A magnetic field increases from 0 to 0.09 T in 3.0 s. How many turns of wire are needed in a circular coil 20 cm in diameter to produce an induced emf of 7.5 V? Please help soon.

dB/dt=.09/3

E=n*area*dB/dt

To solve this problem, you can use Faraday's law of electromagnetic induction, which states that the induced electromotive force (emf) in a coil is equal to the rate of change of magnetic flux through the coil.

First, let's determine the change in magnetic flux. The magnetic flux through a coil is given by the formula:

Φ = B * A * N,

where Φ is the magnetic flux, B is the magnetic field, A is the area of the coil, and N is the number of turns of wire.

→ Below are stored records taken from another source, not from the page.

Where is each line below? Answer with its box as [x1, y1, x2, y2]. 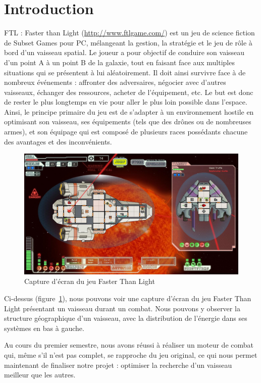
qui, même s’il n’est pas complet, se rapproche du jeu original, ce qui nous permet [4, 349, 257, 360]
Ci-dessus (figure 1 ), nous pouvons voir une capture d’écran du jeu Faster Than [4, 293, 251, 303]
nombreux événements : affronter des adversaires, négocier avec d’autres [4, 77, 226, 87]
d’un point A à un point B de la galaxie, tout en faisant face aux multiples [4, 57, 235, 67]
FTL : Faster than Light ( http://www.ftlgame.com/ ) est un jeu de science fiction [4, 27, 255, 38]
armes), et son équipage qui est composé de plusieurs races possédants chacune [4, 126, 248, 137]
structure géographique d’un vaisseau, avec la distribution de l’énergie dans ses [4, 313, 247, 323]
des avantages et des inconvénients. [4, 136, 112, 147]
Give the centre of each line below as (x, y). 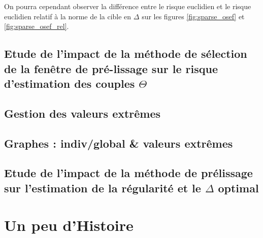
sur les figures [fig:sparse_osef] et (193, 16)
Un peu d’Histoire (69, 225)
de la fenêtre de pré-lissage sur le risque (111, 68)
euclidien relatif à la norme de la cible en (68, 16)
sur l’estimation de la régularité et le (103, 188)
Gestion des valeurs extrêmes (83, 113)
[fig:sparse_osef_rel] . (37, 26)
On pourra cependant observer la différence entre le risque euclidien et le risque (128, 6)
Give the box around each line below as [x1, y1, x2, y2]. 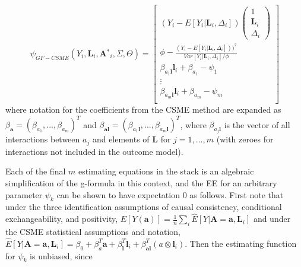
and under [253, 212, 291, 225]
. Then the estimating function [185, 237, 297, 249]
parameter [5, 188, 43, 201]
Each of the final [5, 165, 66, 177]
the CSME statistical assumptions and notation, [5, 225, 180, 238]
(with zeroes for [216, 133, 274, 145]
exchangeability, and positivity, [5, 212, 118, 225]
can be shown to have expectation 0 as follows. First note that [56, 188, 284, 201]
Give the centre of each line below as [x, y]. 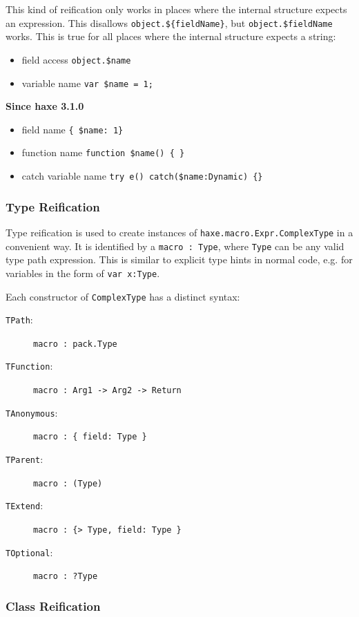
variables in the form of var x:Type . [83, 273]
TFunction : [29, 366]
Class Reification [53, 606]
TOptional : [29, 552]
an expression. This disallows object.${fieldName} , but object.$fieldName [169, 22]
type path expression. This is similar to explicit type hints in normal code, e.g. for [179, 259]
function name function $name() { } [103, 152]
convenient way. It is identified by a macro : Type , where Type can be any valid [175, 246]
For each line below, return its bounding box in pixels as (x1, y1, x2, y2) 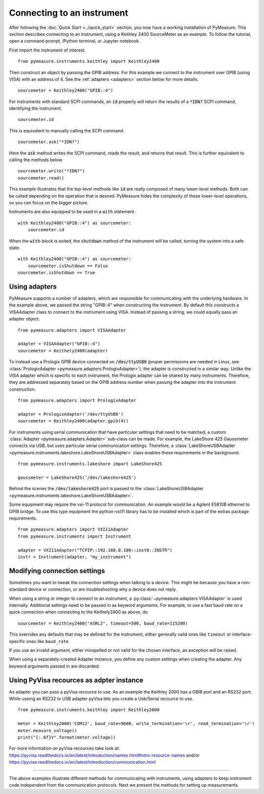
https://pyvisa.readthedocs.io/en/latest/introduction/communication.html (9, 759, 156, 765)
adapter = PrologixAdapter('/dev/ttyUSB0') (18, 411, 124, 417)
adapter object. (9, 316, 40, 322)
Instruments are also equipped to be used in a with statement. (9, 209, 135, 215)
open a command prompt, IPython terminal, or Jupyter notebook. (9, 38, 140, 44)
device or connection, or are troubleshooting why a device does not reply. (28, 586, 177, 593)
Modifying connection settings (9, 567, 105, 575)
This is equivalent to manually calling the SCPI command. (9, 127, 125, 133)
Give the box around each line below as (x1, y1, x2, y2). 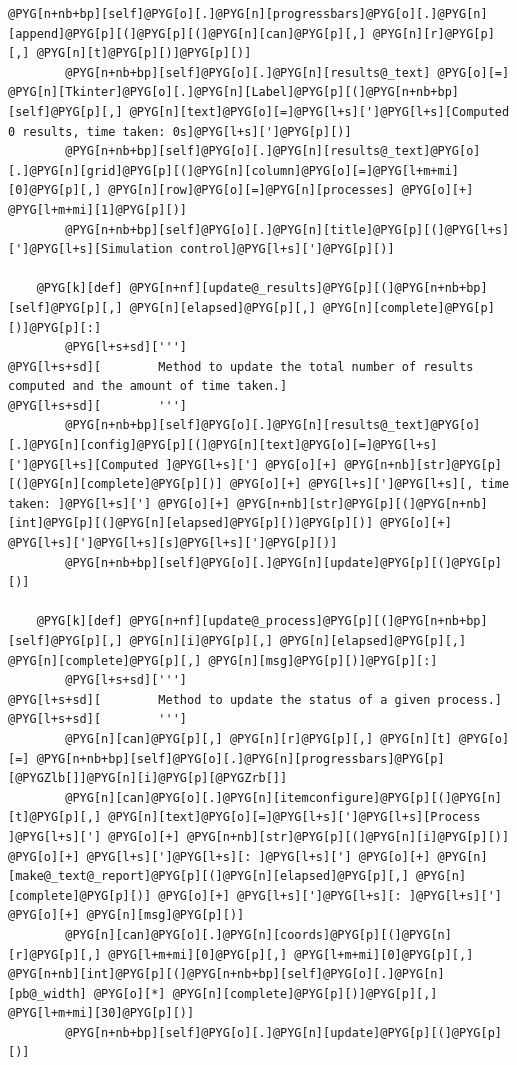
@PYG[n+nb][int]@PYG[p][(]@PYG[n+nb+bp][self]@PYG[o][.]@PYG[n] (8, 967, 445, 982)
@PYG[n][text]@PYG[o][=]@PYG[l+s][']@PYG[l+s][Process (108, 810, 481, 825)
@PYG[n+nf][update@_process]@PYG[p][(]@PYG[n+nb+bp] (129, 614, 488, 629)
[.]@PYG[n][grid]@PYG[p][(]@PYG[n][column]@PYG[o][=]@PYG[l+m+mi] (8, 163, 460, 178)
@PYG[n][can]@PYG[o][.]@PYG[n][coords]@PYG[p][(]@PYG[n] (65, 927, 452, 942)
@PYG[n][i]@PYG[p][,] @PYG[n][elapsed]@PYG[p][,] (129, 634, 467, 648)
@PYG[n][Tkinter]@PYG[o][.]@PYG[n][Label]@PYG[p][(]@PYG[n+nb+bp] (8, 85, 460, 100)
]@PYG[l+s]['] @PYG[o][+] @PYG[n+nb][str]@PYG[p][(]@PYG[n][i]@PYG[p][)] (8, 829, 510, 844)
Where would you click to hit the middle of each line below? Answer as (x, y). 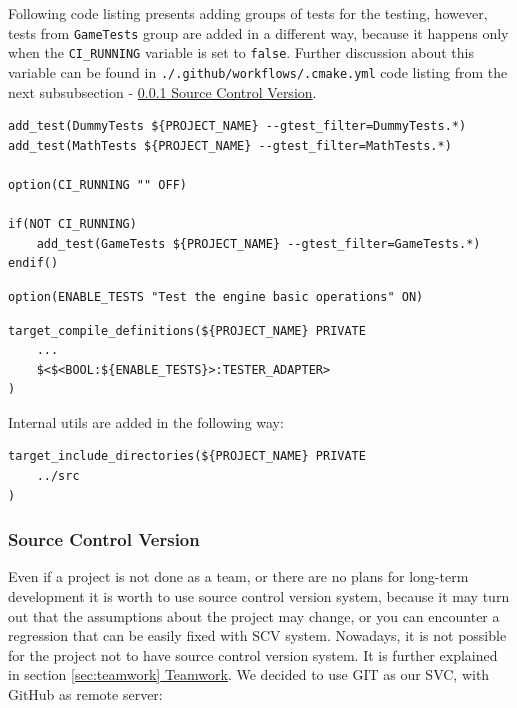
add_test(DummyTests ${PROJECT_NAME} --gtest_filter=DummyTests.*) (237, 126)
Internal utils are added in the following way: (146, 421)
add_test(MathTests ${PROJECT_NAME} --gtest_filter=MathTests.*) (230, 145)
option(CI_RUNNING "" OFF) (97, 184)
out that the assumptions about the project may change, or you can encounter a (254, 615)
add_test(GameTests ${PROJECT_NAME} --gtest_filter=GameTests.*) (258, 243)
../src (58, 476)
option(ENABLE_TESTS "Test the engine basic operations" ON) (216, 296)
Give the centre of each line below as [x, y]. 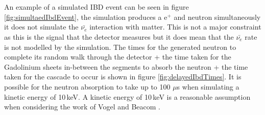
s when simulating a [208, 86]
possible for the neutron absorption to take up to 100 [87, 86]
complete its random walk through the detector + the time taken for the [118, 57]
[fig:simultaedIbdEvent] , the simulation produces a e [86, 17]
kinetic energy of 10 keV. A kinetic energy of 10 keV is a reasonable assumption [127, 96]
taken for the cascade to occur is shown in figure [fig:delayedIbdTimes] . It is [123, 77]
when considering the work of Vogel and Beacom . [82, 107]
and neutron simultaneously [217, 17]
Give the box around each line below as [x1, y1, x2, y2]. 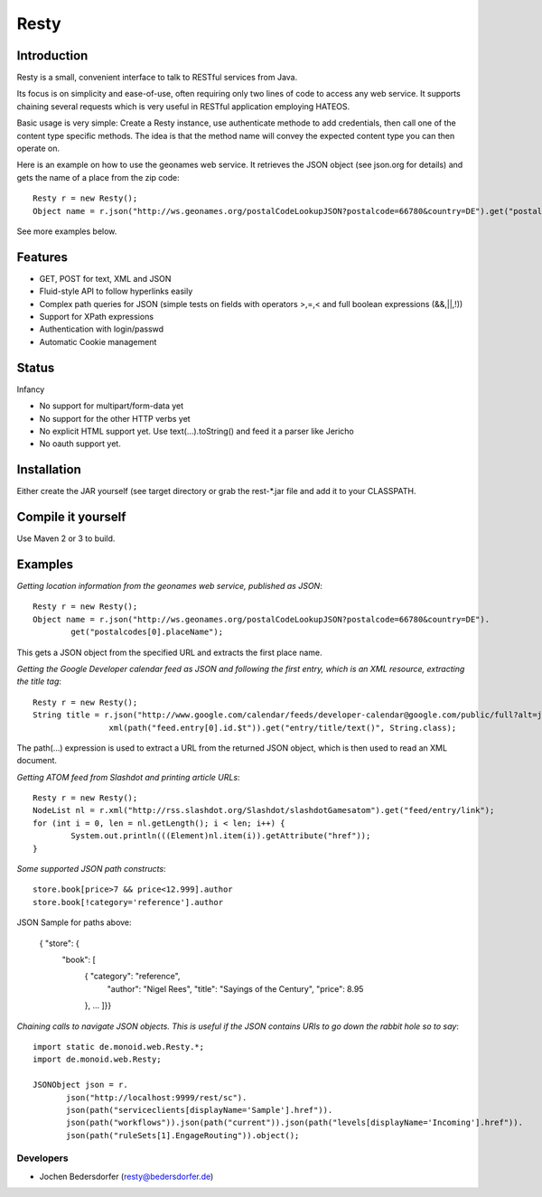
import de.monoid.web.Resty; [33, 1054, 162, 1065]
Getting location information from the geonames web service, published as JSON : [16, 581, 322, 592]
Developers [16, 1152, 69, 1164]
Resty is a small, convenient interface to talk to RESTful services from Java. [16, 72, 298, 83]
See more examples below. [16, 226, 117, 237]
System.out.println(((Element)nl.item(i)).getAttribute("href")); [70, 831, 371, 841]
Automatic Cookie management [39, 336, 157, 347]
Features [16, 249, 68, 265]
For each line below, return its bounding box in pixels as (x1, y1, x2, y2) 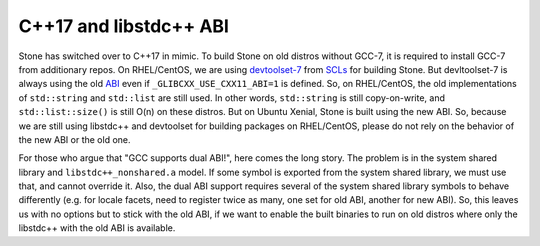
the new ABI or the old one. (18, 133, 131, 145)
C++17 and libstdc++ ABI (18, 15, 230, 37)
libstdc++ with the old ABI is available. (18, 222, 176, 234)
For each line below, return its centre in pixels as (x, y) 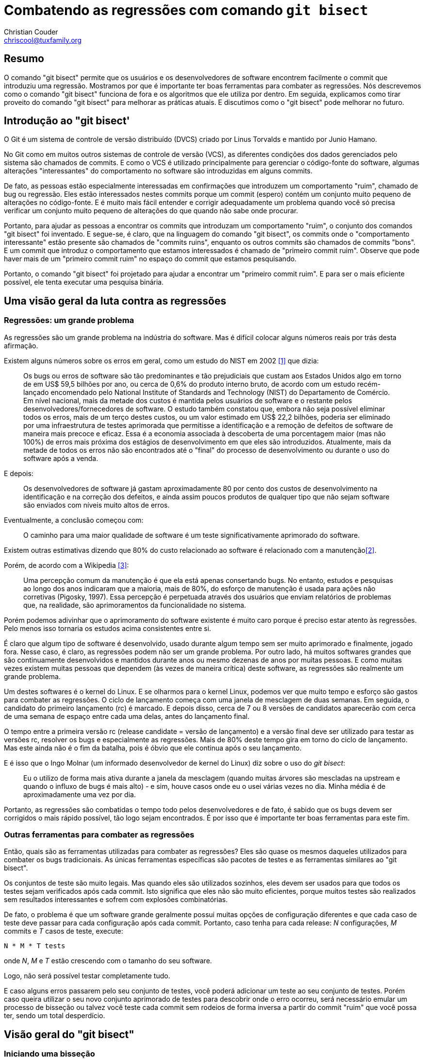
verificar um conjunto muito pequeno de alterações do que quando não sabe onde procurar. (151, 211)
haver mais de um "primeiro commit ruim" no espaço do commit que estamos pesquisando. (150, 259)
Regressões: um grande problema (69, 320)
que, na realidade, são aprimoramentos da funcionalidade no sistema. (135, 605)
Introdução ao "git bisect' (67, 121)
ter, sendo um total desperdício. (55, 1016)
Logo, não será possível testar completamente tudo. (87, 976)
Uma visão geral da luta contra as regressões (115, 301)
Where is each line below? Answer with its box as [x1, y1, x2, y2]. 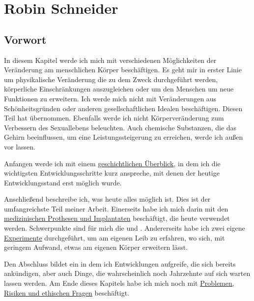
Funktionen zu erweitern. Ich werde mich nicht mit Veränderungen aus [4, 93, 217, 103]
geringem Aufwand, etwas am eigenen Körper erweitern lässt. [4, 242, 188, 252]
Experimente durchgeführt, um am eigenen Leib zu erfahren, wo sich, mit [4, 232, 225, 242]
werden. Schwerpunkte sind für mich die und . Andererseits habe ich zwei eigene [4, 223, 245, 233]
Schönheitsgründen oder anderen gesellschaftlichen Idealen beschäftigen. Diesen [4, 103, 243, 113]
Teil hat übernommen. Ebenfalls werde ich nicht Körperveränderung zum [4, 113, 224, 123]
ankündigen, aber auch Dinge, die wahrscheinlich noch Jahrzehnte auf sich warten [4, 268, 251, 278]
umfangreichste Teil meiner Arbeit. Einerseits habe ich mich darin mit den [4, 203, 228, 213]
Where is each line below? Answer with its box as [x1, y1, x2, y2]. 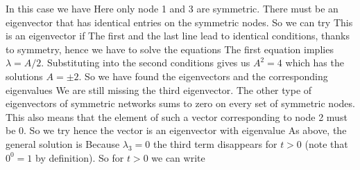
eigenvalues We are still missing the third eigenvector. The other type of [6, 82, 312, 97]
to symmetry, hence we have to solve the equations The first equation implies [6, 41, 334, 56]
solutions [6, 68, 43, 83]
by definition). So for [35, 150, 124, 164]
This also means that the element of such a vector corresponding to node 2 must [6, 109, 348, 124]
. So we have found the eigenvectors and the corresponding [78, 68, 328, 83]
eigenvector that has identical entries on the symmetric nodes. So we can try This [6, 15, 353, 29]
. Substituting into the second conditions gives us [41, 55, 250, 70]
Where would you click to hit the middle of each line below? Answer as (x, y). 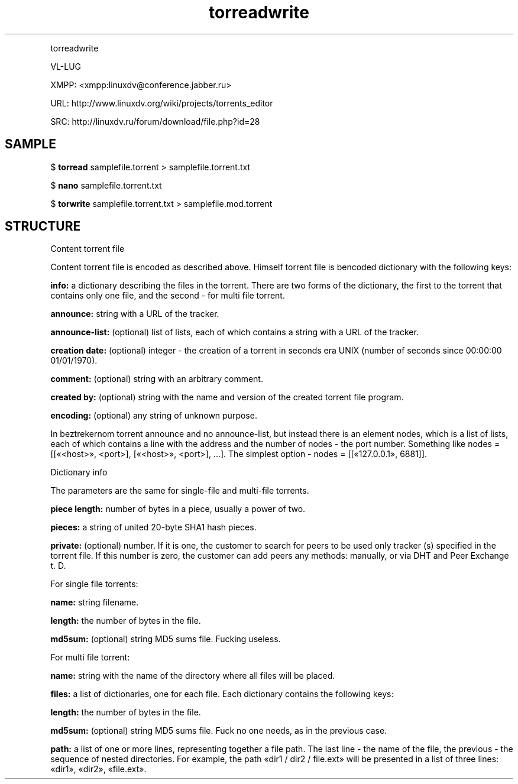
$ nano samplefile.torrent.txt (106, 185)
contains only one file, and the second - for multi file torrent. (168, 296)
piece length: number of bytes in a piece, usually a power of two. (178, 509)
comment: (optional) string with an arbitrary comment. (157, 379)
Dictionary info (79, 472)
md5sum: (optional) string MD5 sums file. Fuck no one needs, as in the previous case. (219, 731)
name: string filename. (95, 602)
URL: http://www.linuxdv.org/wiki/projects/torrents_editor (162, 103)
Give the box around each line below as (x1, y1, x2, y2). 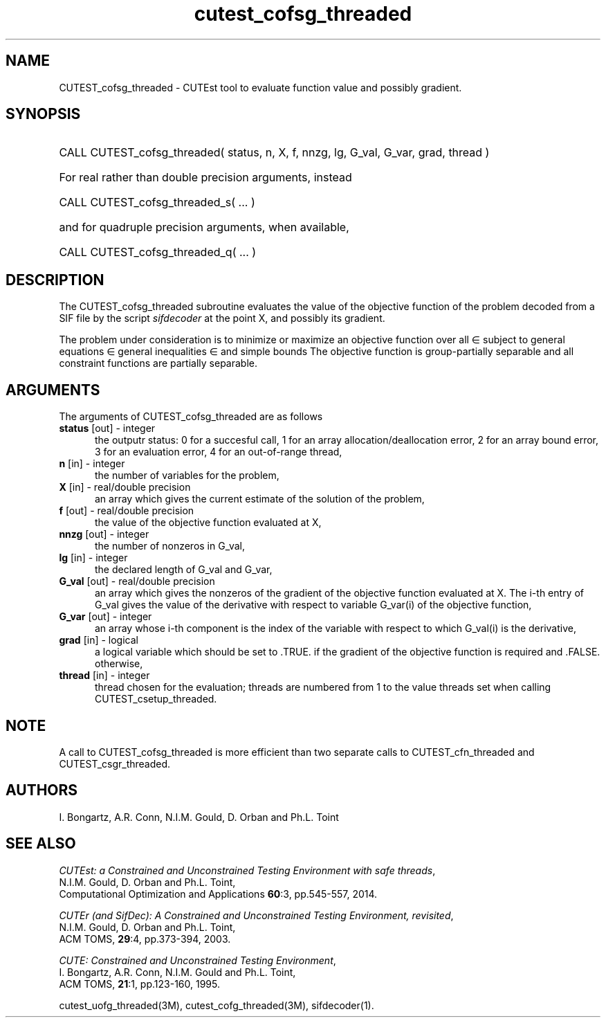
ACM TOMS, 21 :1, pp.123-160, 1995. (59, 977, 221, 990)
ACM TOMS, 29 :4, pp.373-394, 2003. (59, 932, 231, 945)
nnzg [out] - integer (59, 528, 149, 541)
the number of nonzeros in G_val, (95, 540, 246, 552)
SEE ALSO (6, 835, 76, 853)
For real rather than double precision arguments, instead (59, 170, 352, 185)
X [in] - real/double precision (59, 481, 191, 494)
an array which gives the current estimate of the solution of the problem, (95, 493, 425, 505)
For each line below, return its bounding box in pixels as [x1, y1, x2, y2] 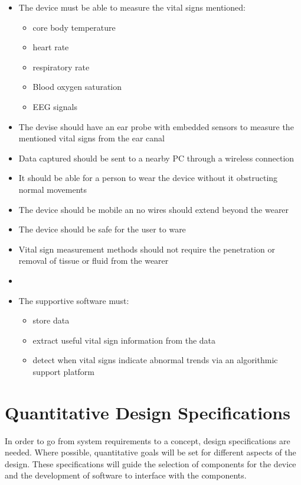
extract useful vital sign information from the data [32, 334, 216, 346]
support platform [32, 365, 95, 377]
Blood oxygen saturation [32, 80, 122, 93]
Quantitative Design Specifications [5, 400, 290, 424]
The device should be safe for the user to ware [18, 223, 186, 235]
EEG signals [32, 100, 77, 112]
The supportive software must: [18, 294, 129, 306]
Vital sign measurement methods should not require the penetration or [18, 242, 275, 255]
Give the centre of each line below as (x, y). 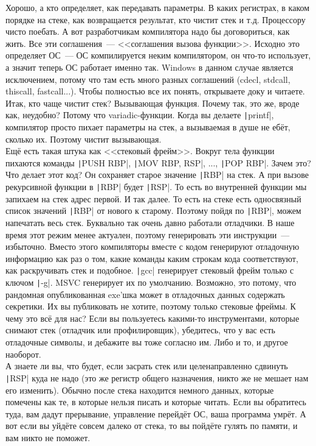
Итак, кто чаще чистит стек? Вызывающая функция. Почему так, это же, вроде (153, 103)
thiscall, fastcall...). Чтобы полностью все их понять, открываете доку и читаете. (155, 91)
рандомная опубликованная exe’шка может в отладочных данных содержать (145, 294)
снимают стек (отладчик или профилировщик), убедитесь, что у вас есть (140, 330)
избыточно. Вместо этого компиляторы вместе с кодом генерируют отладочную (153, 246)
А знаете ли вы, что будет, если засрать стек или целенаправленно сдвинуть (147, 366)
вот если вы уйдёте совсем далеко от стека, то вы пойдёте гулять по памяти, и (152, 426)
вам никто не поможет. (48, 437)
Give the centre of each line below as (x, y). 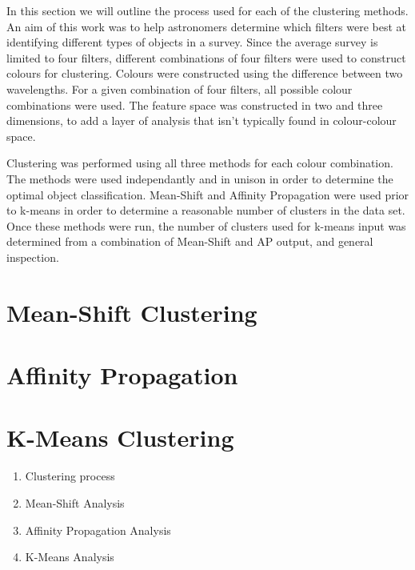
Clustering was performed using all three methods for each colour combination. (200, 163)
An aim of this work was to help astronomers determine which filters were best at (206, 26)
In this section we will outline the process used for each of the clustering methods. (207, 10)
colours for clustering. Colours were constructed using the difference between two (205, 73)
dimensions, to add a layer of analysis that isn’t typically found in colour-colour (202, 120)
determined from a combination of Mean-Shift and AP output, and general (190, 241)
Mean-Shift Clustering (132, 312)
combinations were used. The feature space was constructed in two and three (195, 104)
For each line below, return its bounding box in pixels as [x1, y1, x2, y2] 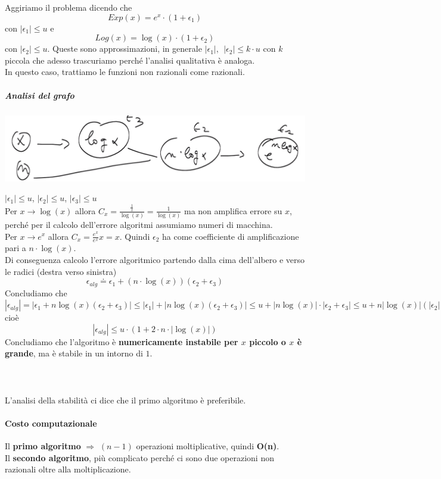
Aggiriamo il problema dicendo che [5, 1, 132, 13]
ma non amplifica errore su [184, 204, 282, 217]
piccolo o [249, 335, 286, 347]
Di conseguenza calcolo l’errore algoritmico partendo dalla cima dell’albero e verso [5, 253, 305, 265]
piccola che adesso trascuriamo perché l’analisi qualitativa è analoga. [5, 54, 255, 66]
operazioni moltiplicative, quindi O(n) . [136, 440, 279, 452]
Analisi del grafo [5, 89, 74, 101]
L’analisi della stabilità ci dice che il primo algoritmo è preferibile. [5, 393, 246, 406]

Given that the magnetic field increases from 0 to 0.09 T, and the coil has a diameter of 20 cm (or a radius of 10 cm), we can calculate the change in magnetic flux as follows:

ΔΦ = B_final * A - B_initial * A,

where B_final is the final magnetic field, B_initial is the initial magnetic field (which is 0 in this case), and A is the area of the coil.

Substituting the given values:

ΔΦ = 0.09 T * π * (0.1 m)^2 - 0 T * π * (0.1 m)^2.

Simplifying the equation:

ΔΦ = 0.09 T * π * 0.01 m^2.

Next, we need to calculate the induced emf using Faraday's law, which states that the induced emf is equal to the rate of change of magnetic flux:

emf = -dΦ/dt,

where emf is the induced emf, and dt is the change in time.

Given that the induced emf is 7.5 V, and the change in time is 3.0 s, we can equate the induced emf to the rate of change of magnetic flux:

7.5 V = -ΔΦ / dt.

Rearranging the equation to solve for ΔΦ:

ΔΦ = -7.5 V * dt.

Substituting the given value for dt:

ΔΦ = -7.5 V * 3.0 s.

Finally, we can equate the two expressions for ΔΦ and solve for the number of turns N:

0.09 T * π * 0.01 m^2 = -7.5 V * 3.0 s * N.

Simplifying the equation:

N = (0.09 T * π * 0.01 m^2) / (-7.5 V * 3.0 s).

Calculating the equation:

N ≈ 0.012095 turns.

Therefore, approximately 0.012095 turns of wire are needed in a circular coil 20 cm in diameter to produce an induced emf of 7.5 V.